Circumscribing about Circle a Triangle Equiangular with Given

Theorem

About a given circle, it is possible to circumscribe a triangle which is equiangular to a given triangle.

Construction

Let $ABC$ be the given circle, and $\triangle DEF$ the given triangle.

Produce $EF$ in both directions to $G$ and $H$.

Find the center $K$ of $ABC$, and draw $KB$ at random.

Construct $\angle BKA$ equal to $\angle DEG$.

Construct $\angle BKC$ equal to $\angle DFH$.

Through $A, B, C$ draw tangents $LM, MN, LN$ to $ABC$.

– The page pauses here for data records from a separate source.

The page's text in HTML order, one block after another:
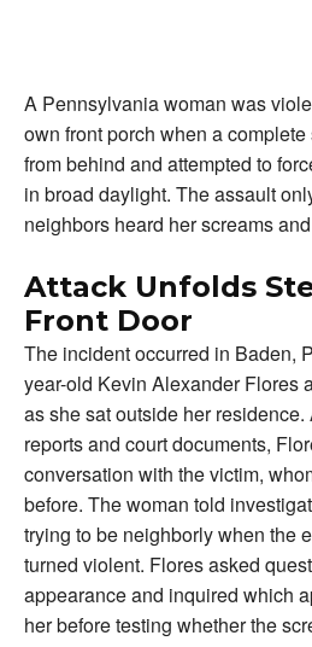
A Pennsylvania woman was
own front porch when a
from behind and attempted to
in broad daylight. The assault
neighbors heard her screams
Attack Unfolds
Front Door
The incident occurred in Baden,
year-old Kevin Alexander Flores
as she sat outside her
reports and court documents,
conversation with the victim,
before. The woman told
trying to be neighborly when the
turned violent. Flores asked
appearance and inquired which
her before testing whether the
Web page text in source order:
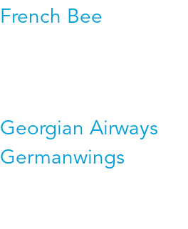
French Bee
Georgian Airways
Germanwings
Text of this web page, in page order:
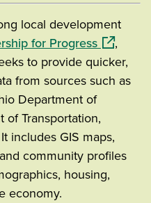
local development
for Progress(opens in
,
to provide quicker,
from sources such as
Department of
of Transportation,
includes GIS maps,
community profiles
housing,
economy.

Then $\triangle LMN$ is the required triangle.

Proof

From Radius at Right Angle to Tangent, $LM$ is perpendicular to $AK$, $MN$ is perpendicular to $BK$, and $LN$ is perpendicular to $CK$.

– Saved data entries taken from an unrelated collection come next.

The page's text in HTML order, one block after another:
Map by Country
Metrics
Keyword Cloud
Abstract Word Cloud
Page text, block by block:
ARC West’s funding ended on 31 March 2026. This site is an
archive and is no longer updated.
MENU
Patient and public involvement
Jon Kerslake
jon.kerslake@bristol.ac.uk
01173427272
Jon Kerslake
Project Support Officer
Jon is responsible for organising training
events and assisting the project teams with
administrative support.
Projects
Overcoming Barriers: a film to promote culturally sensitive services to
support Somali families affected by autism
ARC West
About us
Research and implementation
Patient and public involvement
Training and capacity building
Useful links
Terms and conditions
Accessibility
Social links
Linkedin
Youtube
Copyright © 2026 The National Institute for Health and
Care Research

We have that $\angle KAM, \angle KBM$ are right angles.

This leaves us with $\angle AMB + \angle AKB$ equal to two right angles.

We have that $\angle AKB = \angle DEG$ and so $\angle AMB + \angle DEG$ equals two right angles.

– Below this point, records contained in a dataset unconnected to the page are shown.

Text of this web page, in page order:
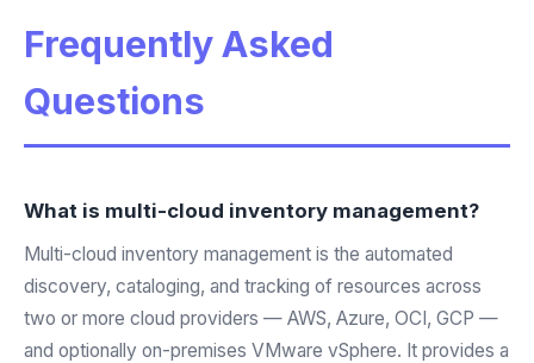
Frequently Asked
Questions
What is multi-cloud inventory management?
Multi-cloud inventory management is the automated
discovery, cataloging, and tracking of resources across
two or more cloud providers — AWS, Azure, OCI, GCP —
and optionally on-premises VMware vSphere. It provides a

But from Two Angles on a Straight Line make Two Right Angles $\angle DEF + \angle DEG$ equals two right angles.

It follows that $\angle AMB = \angle DEF$.

In a similar way we can show that $\angle ALC = \angle EDF$ and $\angle BNC = \angle DFE$.

Hence the result.

$\blacksquare$

Historical Note

This is Proposition 3 of Book IV of Euclid's The Elements.